A new network provides outreach to students and faculty.
David Frederick Jr., executive director at U.S. Cyber Command, addresses the audience at CERTS 2022. Photo by Michael Carpenter

David Frederick Jr., executive director at U.S. Cyber Command, addresses the audience at CERTS 2022. Photo by Michael Carpenter

Earlier this year, U.S. Cyber Command and the cyber components of each of the military services initiated an academic engagement network to reach out to students interested in potentially supporting military cyber missions. In the coming months, Cyber Command will invite network members to help solve hard problems in the cyber arena, including technical, policy and strategy challenges.

The academic engagement network today consists of over 95 institutions, including the military service academies and the war colleges, with the rest all being nonfederal institutions. The effort has successfully expanded military engagement with minority-serving institutions, according to David Frederick Jr., executive director at U.S. Cyber Command.

“Through this network, we aim to increase partnerships in research on Cyber Command’s hardest innovation problems in cyber strategy, technical innovation and unclassified analysis,” Frederick told the audience at the AFCEA Cyber Education Research and Training Symposium (CERTS), May 10 in Augusta, Georgia.

This fall the command will sponsor at least 10 capstone research projects for students and faculty within the network, inviting them to participate in the command’s Innovation Challenge. “We’re going to be assigning technical mentors from our forces that have got real-world experience in cyberspace operations and technical backgrounds to support these students throughout the year,” Frederick said.

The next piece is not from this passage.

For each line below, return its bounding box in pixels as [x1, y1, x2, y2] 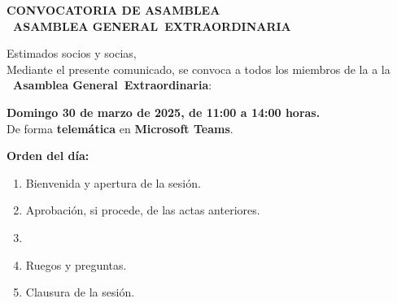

The command will release an interim set of Innovation Challenge problems for industry very soon, if they’re not already out, he indicated, but will release a second, more comprehensive set of problems later in the year, possibly in August for the academic program. “The list we’ll be publishing for our academic program will take the technical list that we publish primarily to engage industry and will be expanded to include strategy and policy topics, and intelligence analysis topics.”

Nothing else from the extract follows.